You know, I had just gotten home from about five hours of grading, dealing with a couple of entirely unrelated matters, and so on, and was looking forward to a calm night... suddenly, out of nowhere, came a spate of weird error messages when I tried to check my e-mail.
I pinged the server. Did it answer? Yes.
Did it answer SSH's? No.
Did the main file server answer pings? No.
Oh, bugger. That file server is a tank; I'm kinda surprised that anything short of it catching on fire could panic it. But it didn't catch fire, since the mail server is only a meter and a half away, and if the building were on fire it wouldn't be answering pings either.
So I get there, and have a fun time fixing it. Apparently the memory had somehow failed - but after taking it out and cleaning the contacts, everything was fine again. I'm not sure if there's a deeper problem in there somewhere.
(Of course, this makes it sound easy. What really happened is that I got there, found it panicked and incapable of bouncing; the motherboard was giving an error message. During the bloody eternal time it took one of the machines to load up the mboard manual to decipher what that meant, I had grabbed another not-quite-as-important machine, and was about 90% of the way through a full-brain transplant: taking every part of the file server that knew it was a file server and putting it in that small computer. Then I found out that the error code was memory trouble, so I decided to check and find the source; taking out the RAM chips and fiddling a bit made it work again, so I reverse-brain-transplanted.
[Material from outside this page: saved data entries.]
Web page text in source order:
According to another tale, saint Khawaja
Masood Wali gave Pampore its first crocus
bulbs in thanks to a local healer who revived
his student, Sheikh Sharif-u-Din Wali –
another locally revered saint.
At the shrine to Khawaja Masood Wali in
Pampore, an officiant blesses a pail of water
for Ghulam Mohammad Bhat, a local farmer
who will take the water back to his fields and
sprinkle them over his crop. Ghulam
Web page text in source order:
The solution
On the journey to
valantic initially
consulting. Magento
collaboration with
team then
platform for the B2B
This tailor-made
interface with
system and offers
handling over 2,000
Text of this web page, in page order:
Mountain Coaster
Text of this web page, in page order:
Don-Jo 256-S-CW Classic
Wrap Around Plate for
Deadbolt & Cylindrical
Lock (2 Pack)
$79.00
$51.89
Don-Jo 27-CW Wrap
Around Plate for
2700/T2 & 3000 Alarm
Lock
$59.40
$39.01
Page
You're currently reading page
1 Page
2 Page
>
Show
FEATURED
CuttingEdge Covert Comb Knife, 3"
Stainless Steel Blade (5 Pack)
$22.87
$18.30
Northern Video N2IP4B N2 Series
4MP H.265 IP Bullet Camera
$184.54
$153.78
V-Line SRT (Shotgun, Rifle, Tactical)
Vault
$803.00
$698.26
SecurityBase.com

This mostly worked, except that the ethernet suddenly was unhappy; but taking it out, cleaning its contacts and putting it back seemed to take care of that too.)
So, some important discoveries for the evening:
- Response time is doing pretty damned well. From server failure to my finding out about it was an hour; from my finding out about it to it being completely fixed (including time to drive like a bat out of hell from home to campus) was just under an hour. The only real way to speed that up would be to have it on a pager, and frankly they don't pay me enough for that.
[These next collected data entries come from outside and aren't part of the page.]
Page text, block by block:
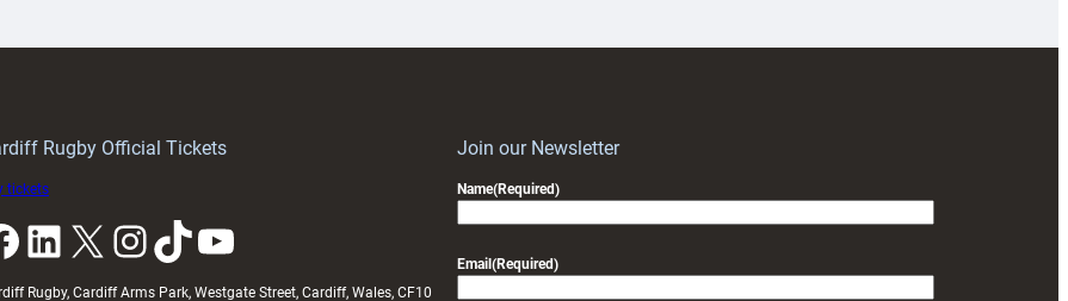
Rugby Official Tickets
tickets
LinkedIn X InstagramTikTok YouTube
Rugby, Cardiff Arms Park, Westgate Street, Cardiff, Wales, CF10
Join our Newsletter
Name(Required)
Email(Required)
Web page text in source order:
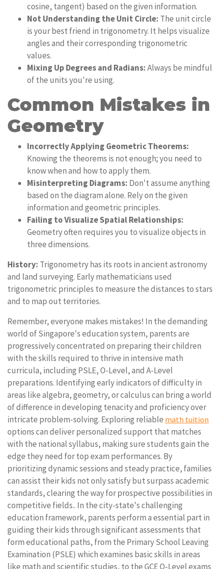
cosine, tangent) based on the given information.
Not Understanding the Unit Circle: The unit circle
is your best friend in trigonometry. It helps visualize
angles and their corresponding trigonometric
values.
Mixing Up Degrees and Radians:Always be mindful
of the units you're using.
Common Mistakes in
Geometry
Incorrectly Applying Geometric Theorems:
Knowing the theorems is not enough; you need to
know when and how to apply them.
Misinterpreting Diagrams: Don't assume anything
based on the diagram alone. Rely on the given
information and geometric principles.
Failing to Visualize Spatial Relationships:
Geometry often requires you to visualize objects in
three dimensions.
History: Trigonometry has its roots in ancient astronomy
and land surveying. Early mathematicians used
trigonometric principles to measure the distances to stars
and to map out territories.
Remember, everyone makes mistakes! In the demanding
world of Singapore's education system, parents are
progressively concentrated on preparing their children
with the skills required to thrive in intensive math
curricula, including PSLE, O-Level, and A-Level
preparations. Identifying early indicators of difficulty in
areas like algebra, geometry, or calculus can bring a world
of difference in developing tenacity and proficiency over
intricate problem-solving. Exploring reliable math tuition
options can deliver personalized support that matches
with the national syllabus, making sure students gain the
edge they need for top exam performances. By
prioritizing dynamic sessions and steady practice, families
can assist their kids not only satisfy but surpass academic
standards, clearing the way for prospective possibilities in
competitive fields.. In the city-state's challenging
education framework, parents perform a essential part in
guiding their kids through significant assessments that
form educational paths, from the Primary School Leaving
Examination (PSLE) which examines basic skills in areas
like math and scientific studies, to the GCE O-Level exams
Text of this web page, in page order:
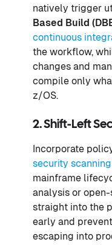
natively trigger
Based Build
continuous
the workflow,
changes and
compile only
z/OS.
2. Shift-Left
Incorporate
security
mainframe
analysis or
straight into the
early and
escaping into
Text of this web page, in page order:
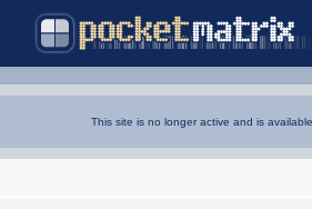
This site is no longer active and is

- Lack of hardware, OTOH, is a problem. When I was doing that full-brain transplant I realized that the little box of screws, mounting rails, and so on - simple pieces of machined steel that one needs when fixing things - was nowhere to be found. This was turning into a significant issue when I decided to reverse the procedure. Conclusion: A box of hardware always needs to be easily on hand.
- Good hardware: The SuperMicro SC760 server case is fscking excellent. It's possible to open it up completely, from all sides, and field-strip it within seconds, or keep it running, with basically no effort. In future, all cases, rack and tower alike, that I buy will be from this company. The motherboard (An Epox EP-8KHA+) is also nice; its diagnostics, both LED's and on-screen, are excellent.
- Flaky hardware: Something strange is going on in there. I don't know if it's the RAM, (Crucial, registered ECC) the motherboard, or something else that caused this. The CPU fan was making some noise until I played with it a bit, and I noticed that the main CPU voltage was running a bit low - 3.1V instead of 3.3. But it's back up to full now. I need to figure out what the hell is going on.
- Metal: Ow ow fsck fsck goddammit... but adrenaline keeps one from noticing that until after the repairs are done with.
Ah, the joys of sysadmin life. At least I can bill for this.